Some people go the day-trading route, buying and selling with set percent-gain targets multiple times a day, while others, like myself, opt for the more passive “set it and forget it”, AKA couch-potato investor route.

If I’m being fully honest, like many others, I’ve fallen for the hype of various stocks and crypto pumped online, and succumbed more than once to FOMO (Fear of Missing Out), which led to me seeing my money vanish quicker than I can brew a cup of tea! I joke sometimes about buying high, selling low, but I’d actually prefer to see my money grow, not vanish into the abyss!

Most of my FOMO investing was done in 2018, just before crypto markets were about to take a massive dump, but it wasn’t until more recently that I decided to take a more active approach … to passive investing (wait, what?)!

If you’re Canadian and looking to passively invest long-term, consider checking out the Canadian Couch Potato site, as it contains a lot of good info about passive investing, including some simple sample portfolios. If you’re in the U.S. and looking for the same, Scott Burns’ site is probably where you want to head.

Tracking Your Portfolio

There are a number of existing really good desktop and mobile apps out there for tracking your portfolio, all of which I haven’t used, and therefore can’t really comment on. For web-based versions however, Yahoo Finance and Google Finance offer basic portfolio and stock tracking, including up-to-date market data, and may just suit your needs perfectly.

Despite the fantastic options available, and while I do have a bunch of stock, crypto, and currency tickers set up in my Yahoo Finance account, I also like to have my own custom spreadsheets setup to combine my portfolio totals with my overall net worth, budget, and expenses as well.

Creating Your Own Basic Portfolio Tracker

Because I have a variety of spreadsheets set up to track my various finances, I created a relatively simple stock and crypto portfolio tracker as well in a Google sheet, which I can then import into my other financial spreadsheets. In this post I’ll guide you to create a basic template so you create your own easy to use portfolio tracker.
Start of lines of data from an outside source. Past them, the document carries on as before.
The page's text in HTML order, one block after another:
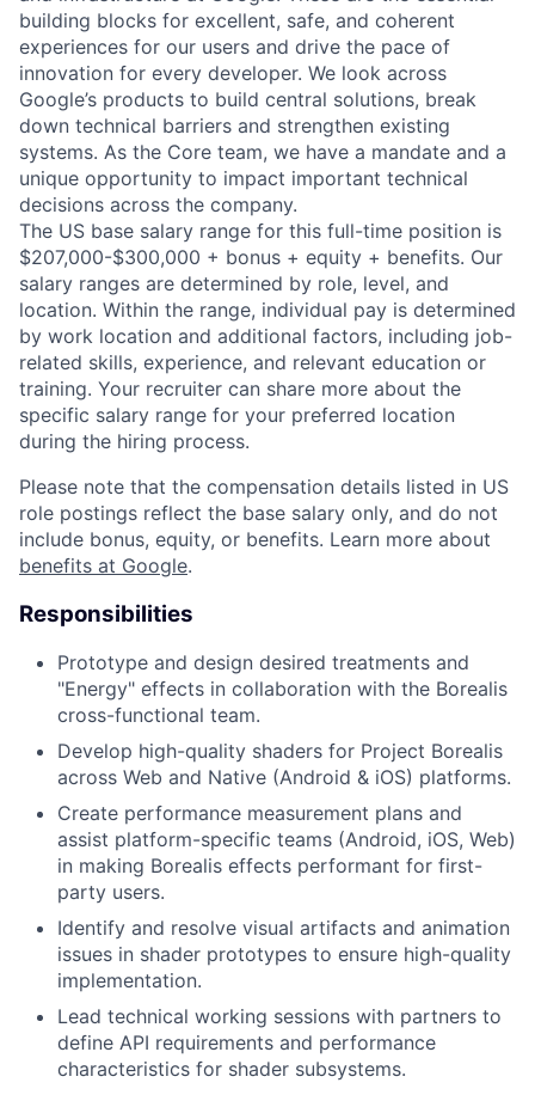
building blocks for excellent, safe, and coherent
experiences for our users and drive the pace of
innovation for every developer. We look across
Google’s products to build central solutions, break
down technical barriers and strengthen existing
systems. As the Core team, we have a mandate and a
unique opportunity to impact important technical
decisions across the company.
The US base salary range for this full-time position is
$207,000-$300,000 + bonus + equity + benefits. Our
salary ranges are determined by role, level, and
location. Within the range, individual pay is determined
by work location and additional factors, including job-
related skills, experience, and relevant education or
training. Your recruiter can share more about the
specific salary range for your preferred location
during the hiring process.
Please note that the compensation details listed in US
role postings reflect the base salary only, and do not
include bonus, equity, or benefits. Learn more about
benefits at Google.
Responsibilities
Prototype and design desired treatments and
"Energy" effects in collaboration with the Borealis
cross-functional team.
Develop high-quality shaders for Project Borealis
across Web and Native (Android & iOS) platforms.
Create performance measurement plans and
assist platform-specific teams (Android, iOS, Web)
in making Borealis effects performant for first-
party users.
Identify and resolve visual artifacts and animation
issues in shader prototypes to ensure high-quality
implementation.
Lead technical working sessions with partners to
define API requirements and performance
characteristics for shader subsystems.
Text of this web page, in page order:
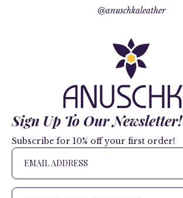
@anuschkaleather
Sign Up To Our Newsletter!
Subscribe for 10% off your first order!
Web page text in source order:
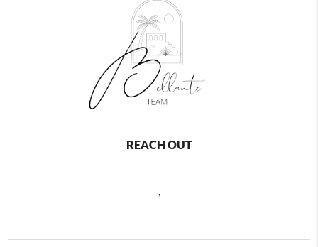
REACH OUT
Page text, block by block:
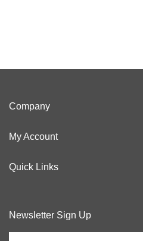
Company
My Account
Quick Links
Newsletter Sign Up
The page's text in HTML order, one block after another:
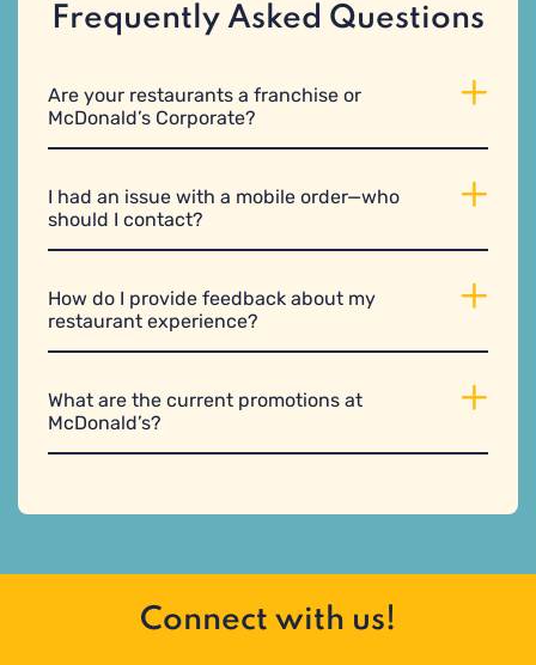
Frequently Asked Questions
Are your restaurants a franchise or
McDonald’s Corporate?
I had an issue with a mobile order—who
should I contact?
How do I provide feedback about my
restaurant experience?
What are the current promotions at
McDonald’s?
Connect with us!
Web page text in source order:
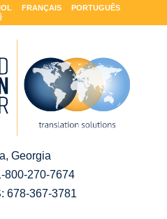
FRANÇAIS
PORTUGUÊS
Georgia
800-270-7674
678-367-3781
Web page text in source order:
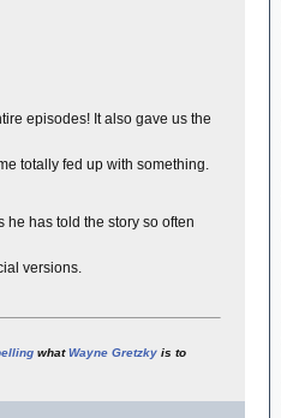
episodes! It also gave us the
totally fed up with something.
has told the story so often
versions.
whatWayne Gretzky is to
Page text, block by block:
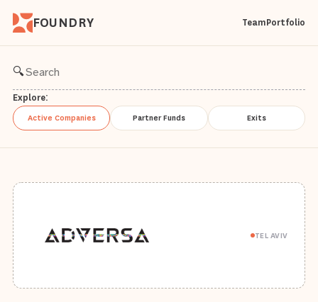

Note: It’s generally a bad idea to store private, sensitive data online or in the cloud. With all of the financial info that I have stored in my spreadsheets, while I do track the number of shares I have along with current market prices, none contain account numbers, passwords, or anything else that could easily identify my private account details.

Getting Started

  1. First off, we’ll need to create a new Google spreadsheet. So head over to drive.google.com, and create a new spreadsheet (either directly in My Drive, or in a folder in My Drive, whichever you prefer).

    Create a new sheet

  2. Optional step: Once the new sheet has loaded, rename the default sheet from Sheet1 to Portfolio Balance by right-clicking the bottom sheet selector tab, and selecting the Rename option.

    Rename sheet

Main Header Setup

Our “header” row, row 1, will house our local currency (to be used in each of the account sections), and also display our portfolio’s total current value, which will be obtained later by summing all of the account values.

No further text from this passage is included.